Blimey, no one’s ever said that before. I shall see Spotwood and Mole’s Young Fashion department in a whole new light now.

“I’d like it shorter though. And more A-line. More Biba.”

She gives me a look of total incomprehension.

“I’m not supposed to know about fashion yet,” I tell her. “But I look through
Petticoat
magazine when I get the chance. That’s where I find out about clothes. But I haven’t an earthly chance of being allowed them.”

“Nor me,” she says.

Aunt Ilse and me, both banned from reading
Petticoat
. I catch her eye and we both snort with laughter. Then she actually guffaws, really meaning it, not just being a good sport, the same as Gillian and me when we have hysterics at school.

“My darling Jacqueline, I hope you are permitted to read it before your youth is over. Otherwise you may be too ancient to enjoy your, what do you say, Beeber dresses, and will have to wear this stuff instead.” She screws up a handful of her cheap frock and laughs like a drain.

She is pigheadedly feminine, even though she has to work like a man in a man’s job. She must even wear trousers on the trams. She also knows how to unblock a drain. Life here is wedged in the past, but a planet from the future has crashed into it, a combination of the Dark Ages and
Lost in Space
.

After the food, Mum and I are taught the Lipsi.

Dance should be about moving in a way that suggests something more. Belly-dancers on television make me blush. And as for the Tango, what with those long strides up and down and the man flinging the woman backwards, then leaning over her, practically horizontal, you can’t slide a wafer between them.

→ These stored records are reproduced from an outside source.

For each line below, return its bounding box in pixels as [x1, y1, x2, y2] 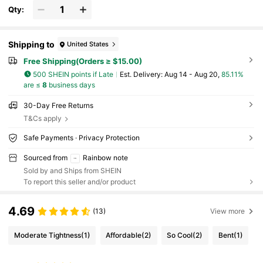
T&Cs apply [23, 114, 62, 123]
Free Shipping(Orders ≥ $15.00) [23, 56, 142, 66]
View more [210, 207, 245, 216]
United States [67, 39, 109, 48]
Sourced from [23, 153, 68, 163]
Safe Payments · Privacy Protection [23, 133, 140, 143]
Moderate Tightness [14, 230, 81, 240]
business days [46, 80, 95, 90]

And, not as high-scoring on sex-appeal, I suppose, there’s the Mashed Potato.

“Do you peel the potato first?” Karin asks in her deadpan way. I never know if she’s joking or not.

The Lipsi is in a league of its own. The East German authorities insist their dances are performed without a whiff of sauciness. They have supposedly tried to make it exciting, but have stripped the thrill out of dancing like whipping the Flake out of a Ninety-Nine. It’s just a series of plain steps, a dance without dancers.

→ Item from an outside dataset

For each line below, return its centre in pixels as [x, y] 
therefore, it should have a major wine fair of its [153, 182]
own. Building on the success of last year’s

In pairs, we step right and left, tapping our feet politely, and flinging out an arm here and there, like children acting out “I’m A Little Teapot”. No touching, of course. A few of the steps remind me of tap class when I was four, but most of them are a dead ringer for the march of the stiff young guards we saw earlier. Finally, we swirl round and the man holds the woman around the waist. No pelvis involved.

“This is faster than other dances we’ve known, you know,” Karin says, poker-faced as she and Uwe pick their way through the steps with painstaking accuracy. “So modern, the Lipsi.”

Ilse dances only with Silke, neither of them mastering the steps, but giggling like I would at school with Gillian. When the dance is over, they sit on the floor. Ilse turns her back and Silke’s legs wrap around her. Silke tidies Ilse’s rumpled hair with long strokes of her comb until it’s a smooth, copper curtain again.

Mum and I dance together until she asks to sit down and watch. Her eyes lose focus as the hours tick by, and she prepares to miss Ilse all over again.

I dance the Lipsi with everyone in turn. Dad would have loved it. Despite all the restriction and shortage and bleakness, life here is a party.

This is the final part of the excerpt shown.